We have finally arrived at the focal point of our theme. It was precisely in those events that in the breaks the traders talked to each other, about their strategies and how they set up the charts. Apart from the well-known question “what time frame do you operate on?”, We had the comparison on how to use the indicators. Indicators and oscillators had become the central topic of discussion among traders, so much so that most of the questions addressed to the "gurus" of the time were related to what were the best indicators and oscillators and their setting and use. From the early 2000s to today, the use of indicators and oscillators has always been a central theme in various trading forums. The various trainers begin to explain analysis strategies with certain oscillators and indicators, sometimes demonstrating their use in a "live" environment, sometimes with success and sometimes not, as is normal. The trend of indicators and oscillators had by now taken hold and turning back was practically impossible. Today the situation does not seem to have changed that much.

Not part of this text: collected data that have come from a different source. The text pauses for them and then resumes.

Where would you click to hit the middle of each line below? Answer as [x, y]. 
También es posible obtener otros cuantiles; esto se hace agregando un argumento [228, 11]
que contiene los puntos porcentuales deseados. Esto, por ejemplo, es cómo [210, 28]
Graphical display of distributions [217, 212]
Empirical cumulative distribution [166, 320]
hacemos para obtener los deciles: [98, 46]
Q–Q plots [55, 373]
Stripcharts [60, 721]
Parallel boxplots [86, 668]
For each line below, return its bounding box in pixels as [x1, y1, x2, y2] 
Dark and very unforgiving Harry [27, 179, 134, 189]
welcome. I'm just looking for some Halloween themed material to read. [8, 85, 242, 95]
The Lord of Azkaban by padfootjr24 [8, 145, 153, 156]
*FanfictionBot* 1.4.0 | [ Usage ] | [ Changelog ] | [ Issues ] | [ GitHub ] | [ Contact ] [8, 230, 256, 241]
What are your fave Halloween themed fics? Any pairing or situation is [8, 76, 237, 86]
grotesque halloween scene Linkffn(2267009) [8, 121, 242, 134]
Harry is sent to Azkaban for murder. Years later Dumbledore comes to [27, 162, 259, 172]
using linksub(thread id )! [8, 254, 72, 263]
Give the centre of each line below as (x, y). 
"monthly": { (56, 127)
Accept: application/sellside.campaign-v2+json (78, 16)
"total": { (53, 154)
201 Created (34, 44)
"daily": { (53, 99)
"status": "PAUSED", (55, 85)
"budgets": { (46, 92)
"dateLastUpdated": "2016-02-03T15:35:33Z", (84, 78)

Indicators and oscillators: what are they?
In a nutshell, indicators and oscillators are tools that, by means of mathematical/statistical processing of prices and their trends, identify market conditions that the analyst/trader can exploit to his advantage. The average retail trader of the early 2000s saw the systematic use of these tools as an easy solution to be able to earn, as if the systematic repetition of some indications provided by these tools always gave the same result. Over time he became aware of the fact that indicators and oscillators were only simple calculations that were of help to the trader in certain circumstances.

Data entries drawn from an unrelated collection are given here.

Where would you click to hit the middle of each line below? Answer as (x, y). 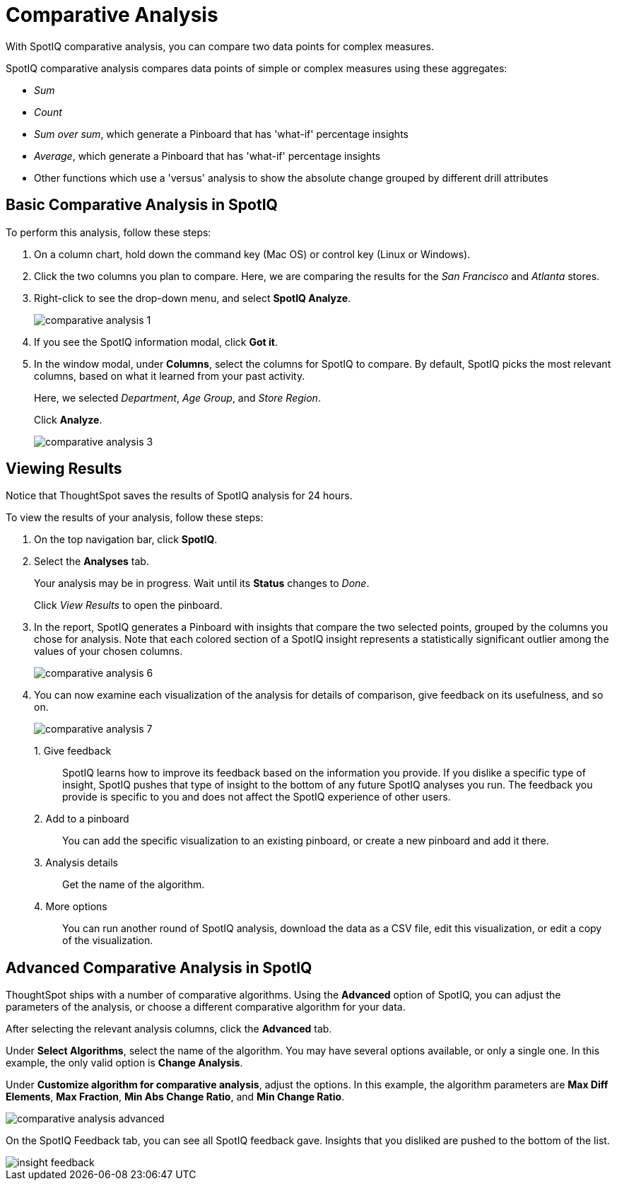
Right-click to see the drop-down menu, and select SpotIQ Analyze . (193, 298)
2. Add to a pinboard (82, 819)
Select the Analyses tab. (92, 562)
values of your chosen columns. (108, 651)
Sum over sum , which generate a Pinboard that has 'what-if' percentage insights (221, 134)
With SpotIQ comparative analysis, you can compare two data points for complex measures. (220, 46)
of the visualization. (108, 941)
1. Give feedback (73, 751)
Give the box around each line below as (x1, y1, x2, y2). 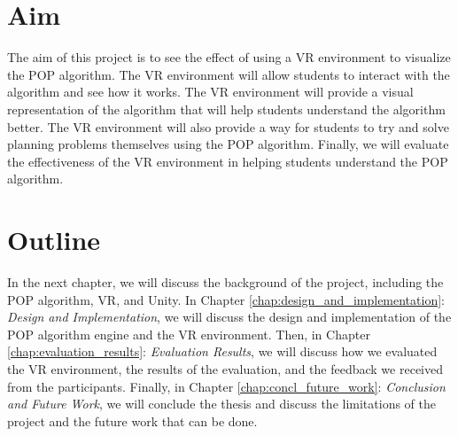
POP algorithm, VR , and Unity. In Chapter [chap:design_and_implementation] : (7, 290, 445, 308)
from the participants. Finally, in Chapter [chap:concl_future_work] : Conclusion (7, 377, 446, 395)
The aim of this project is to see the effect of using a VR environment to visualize (7, 48, 451, 66)
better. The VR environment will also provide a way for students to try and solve (7, 117, 449, 136)
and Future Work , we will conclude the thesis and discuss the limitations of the (7, 394, 436, 413)
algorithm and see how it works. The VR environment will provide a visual (7, 82, 414, 101)
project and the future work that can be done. (7, 411, 258, 430)
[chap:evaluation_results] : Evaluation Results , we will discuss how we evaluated (7, 342, 438, 361)
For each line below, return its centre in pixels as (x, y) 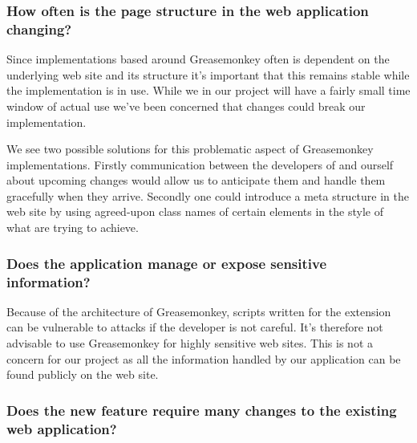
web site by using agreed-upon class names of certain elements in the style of (195, 211)
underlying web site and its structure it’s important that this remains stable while (208, 74)
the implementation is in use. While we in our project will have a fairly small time (208, 90)
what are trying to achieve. (73, 228)
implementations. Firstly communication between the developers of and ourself (200, 164)
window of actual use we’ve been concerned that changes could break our (186, 106)
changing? (39, 28)
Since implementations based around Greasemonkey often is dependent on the (198, 59)
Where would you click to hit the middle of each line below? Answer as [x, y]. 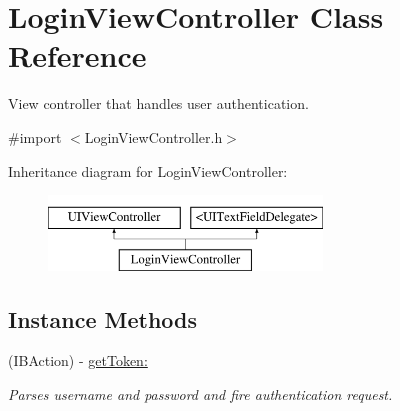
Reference [77, 55]
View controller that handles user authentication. [158, 103]
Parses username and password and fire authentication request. [200, 394]
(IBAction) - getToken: [78, 360]
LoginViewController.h [153, 136]
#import [35, 136]
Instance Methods [102, 318]
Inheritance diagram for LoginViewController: [148, 170]
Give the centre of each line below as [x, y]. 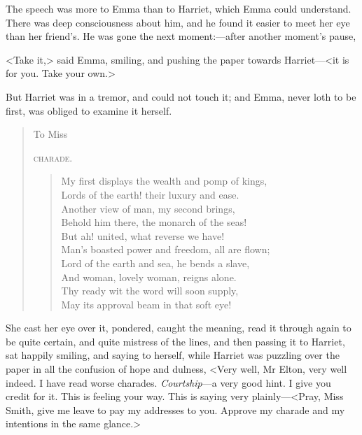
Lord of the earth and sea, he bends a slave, [155, 263]
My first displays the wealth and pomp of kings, [164, 181]
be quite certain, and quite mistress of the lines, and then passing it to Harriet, [175, 341]
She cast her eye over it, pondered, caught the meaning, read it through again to [179, 328]
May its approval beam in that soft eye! [146, 304]
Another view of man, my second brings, [148, 208]
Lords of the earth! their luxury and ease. [150, 194]
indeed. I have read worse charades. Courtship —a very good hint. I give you [168, 382]

In short, the fact that these tools did not always give the desired results had only made things worse by decreasing the ability of traders and analysts to read the market. RSI, MACD, Stochastic, CCI, are just some of the names of the most used indicators and oscillators in that period, not to mention the excessive use of moving averages and their crossings which allowed to identify, depending on some trend reversals, trend continuations or market entry or exit points. Ultimately, the trader (or aspiring one) had become a sort of alchemist of indicators, completely immersed in the search for the magic formula to "break" the market at the expense of the only thing that really matters on the markets, the price.

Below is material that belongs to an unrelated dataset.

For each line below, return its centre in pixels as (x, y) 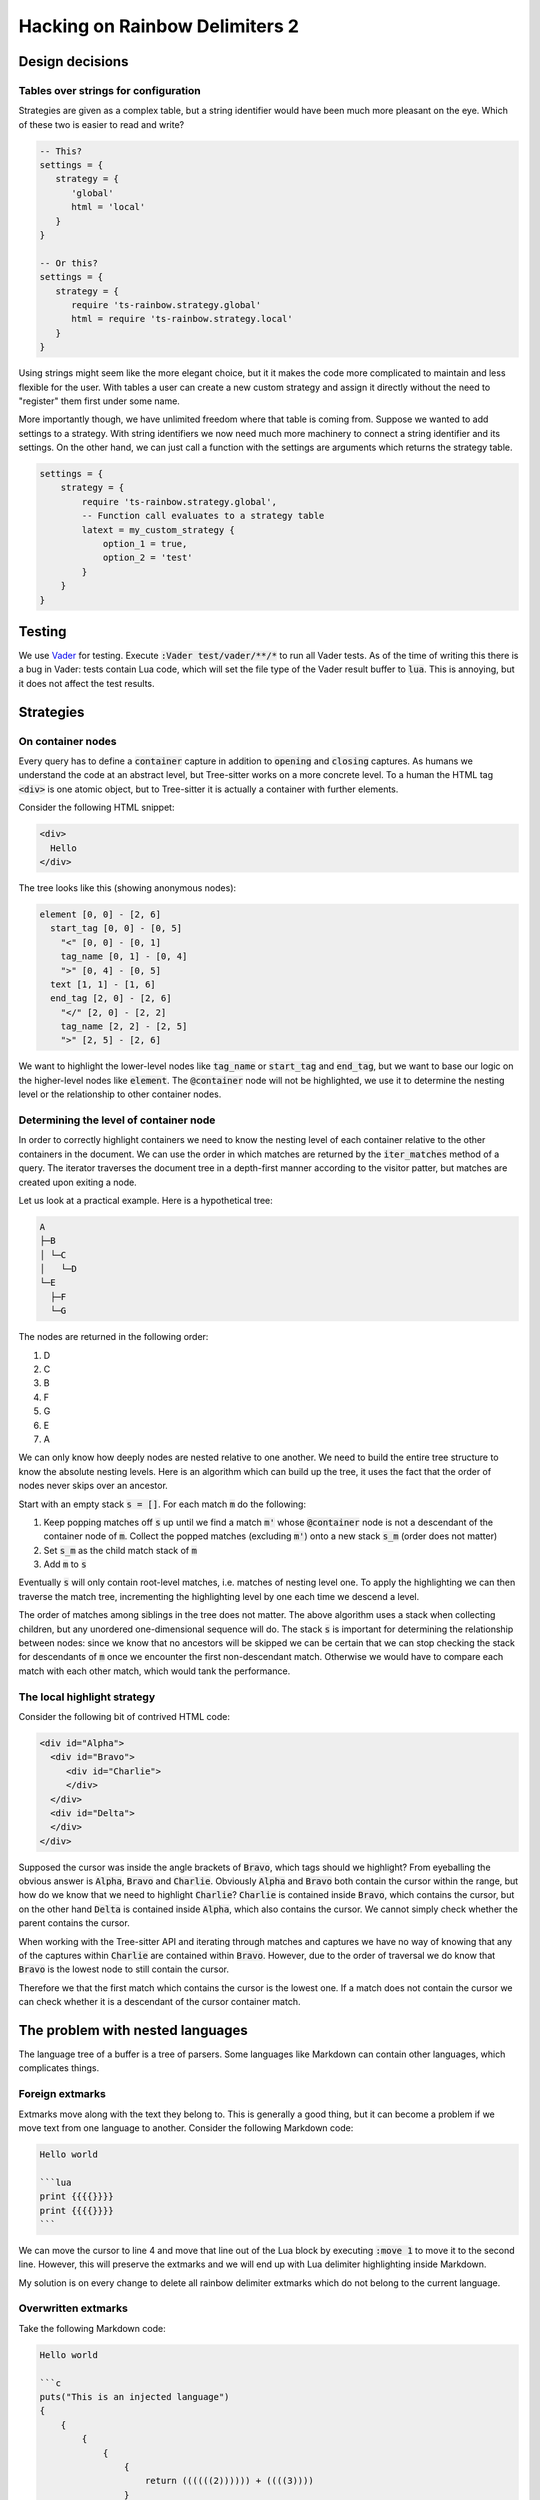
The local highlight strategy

There was so much focus on the indicators that the trader first analyzed the indicator/oscillator and then later the price. In this regard, therefore, remember that indicators and oscillators are "help" tools, they are formulas that should help the trader and not complicate his life. The only problem therefore lies in the operational weight that the trader attributes to the indicators, an extremely subjective weight that is given only ex-post, i.e. after seeing tangible results deriving from the use of one or more indicators/oscillators.
Indicators and oscillators are essential?
Yes, they are absolutely essential, especially if we want to define ourselves as trader in all respects. Many traders who operate with a “naked” chart, a chart that is clean at first sight, sometimes use some indicators based on the particular market circumstance. Like any tool, we need to know how and when to use it. Knowing that to open a door you need a key and not a hammer, it is as essential as knowing that to have technical confirmations on a certain type of movement you need a certain type of indicator/oscillator, an optional choice for the trader. So, are indicators and oscillators useful? In trading, the more you know, the better, the more culture you have, the higher our chances of success become, especially if we need that culture to understand when and how to use certain tools at our disposal.
Original article published on Money.it Italy 2022-10-18 08:57:00.
Original title: Trading, meglio con indicatori e oscillatori?